GROUP BY start_station_id, 
         start_station_latitude, 
         start_station_longitude,
         end_station_id,
         end_station_latitude,
         end_station_longitude
         
'''


In [29]:
pd.read_csv(BytesIO(queryCartoDB(task12)), sep=',')
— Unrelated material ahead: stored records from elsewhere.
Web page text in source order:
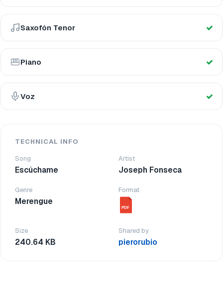
Saxofón Tenor
Piano
Voz
TECHNICAL INFO
Song
Escúchame
Artist
Joseph Fonseca
Genre
Merengue
Format
PDF
Size
240.64 KB
Shared by
pierorubio
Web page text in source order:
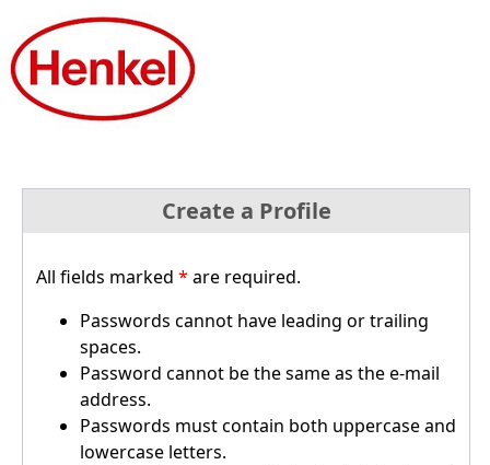
Create a Profile
All fields marked * are required.
Passwords cannot have leading or trailing
spaces.
Password cannot be the same as the e-mail
address.
Passwords must contain both uppercase and
lowercase letters.
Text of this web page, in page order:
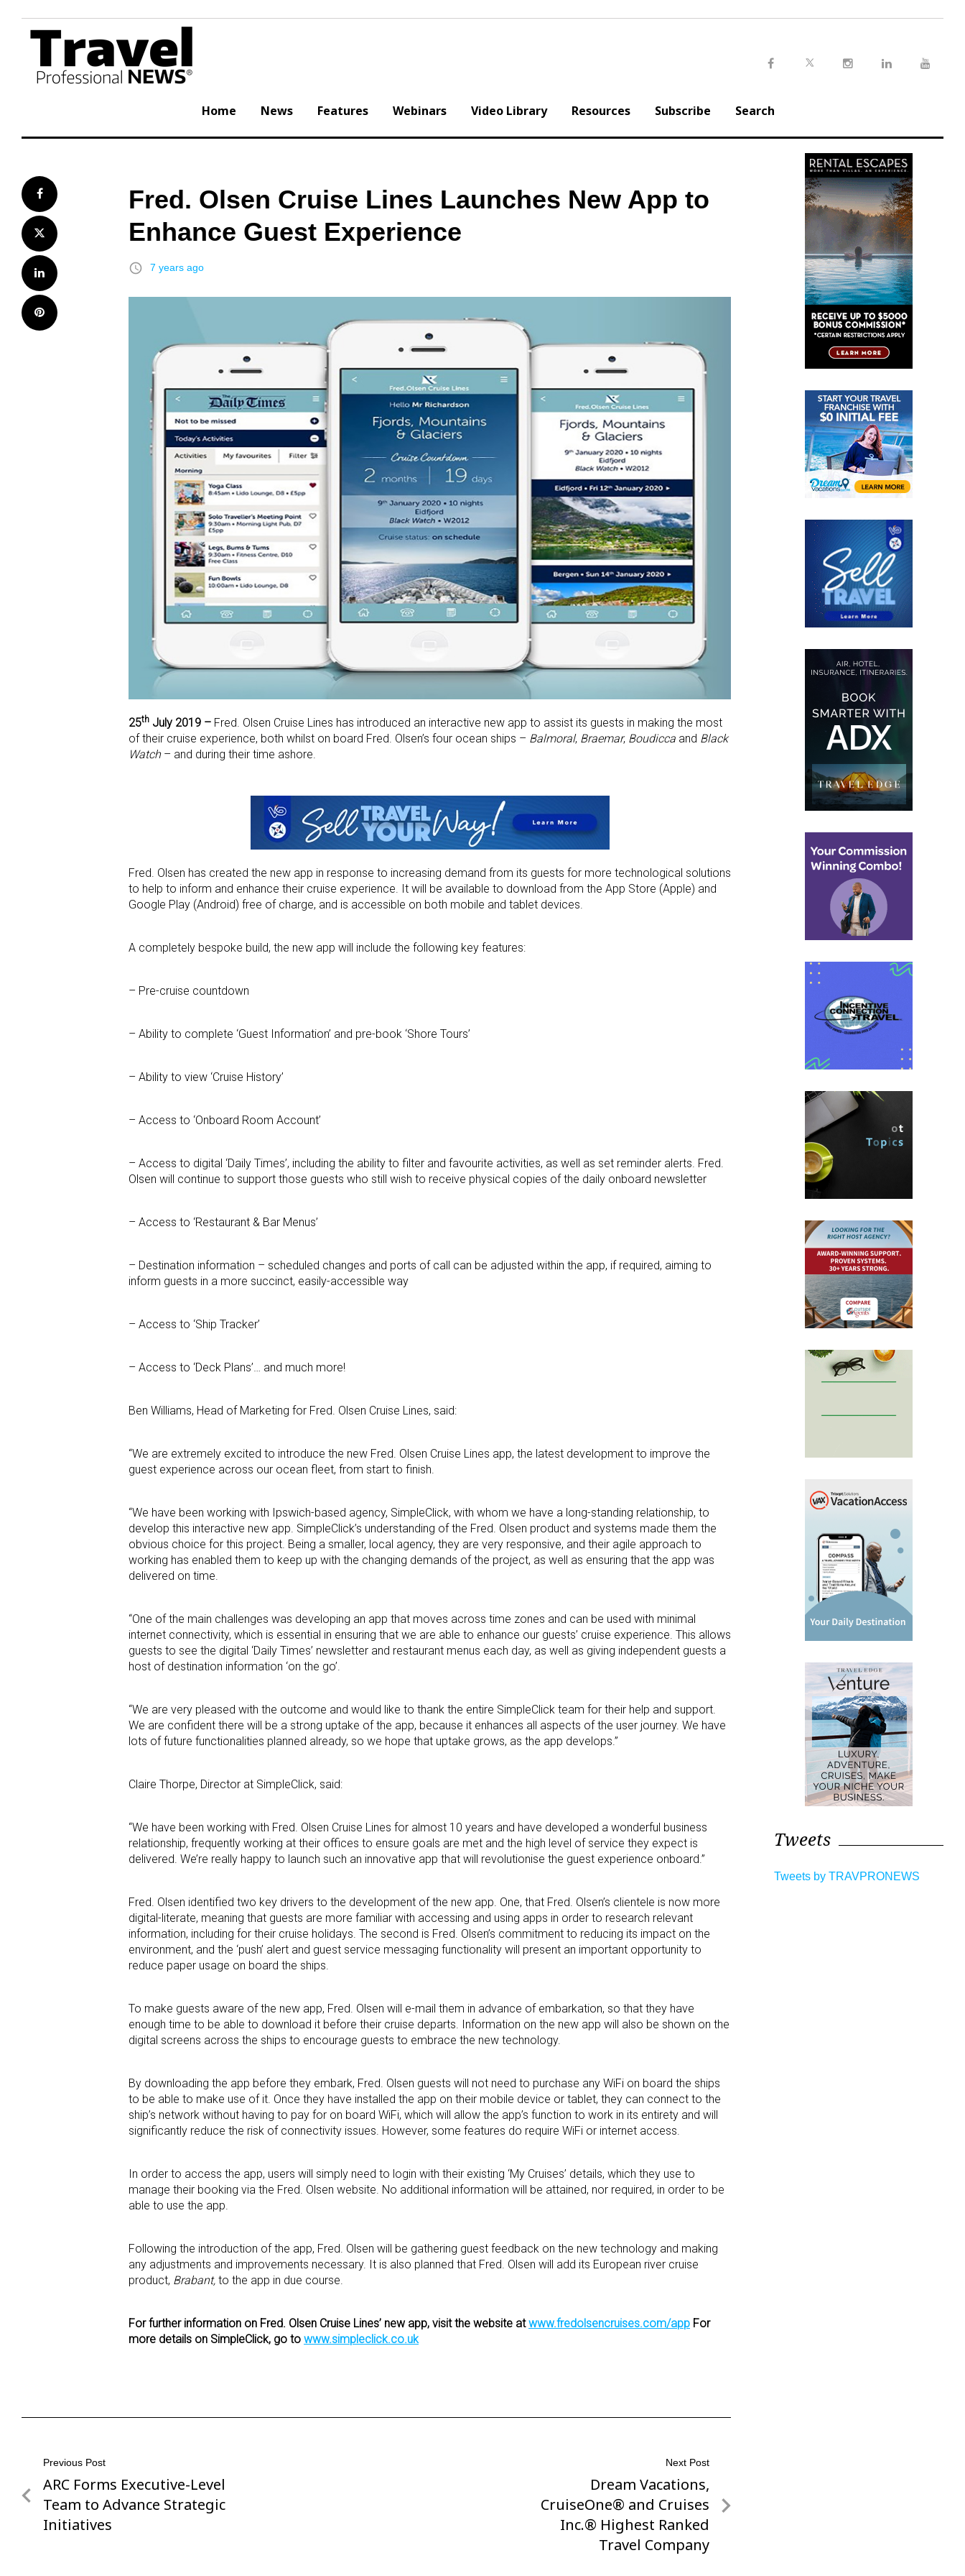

Unnamed: 0,start_station_id,end_station_id,the_geom_webmercator,start_station_latitude,start_station_longitude,count
0,173,528,0102000020110F00000200000020D6742CE16A5FC112F4...,40.760647,-73.984427,2
1,477,435,0102000020110F000002000000F55695027D6B5FC186E5...,40.756405,-73.990026,2
2,465,538,0102000020110F00000200000004AF971C1D6B5FC17A48...,40.755136,-73.986580,2
3,493,512,0102000020110F0000020000009BB87D02B76A5FC146C1...,40.756800,-73.982912,1
4,524,72,0102000020110F000002000000F22A632FBE6A5FC1363A...,40.755273,-73.983169,1
5,465,446,0102000020110F00000200000004AF971C1D6B5FC17A48...,40.755136,-73.986580,3
6,524,160,0102000020110F000002000000F22A632FBE6A5FC1363A...,40.755273,-73.983169,4
7,2021,459,0102000020110F0000020000001607D538556B5FC119A6...,40.759291,-73.988597,3
8,493,442,0102000020110F0000020000009BB87D02B76A5FC146C1...,40.756800,-73.982912,3
9,477,263,0102000020110F000002000000F55695027D6B5FC186E5...,40.756405,-73.990026,1


# The column "count" ( the last column) denotes attributes of the lines in the dataframe above.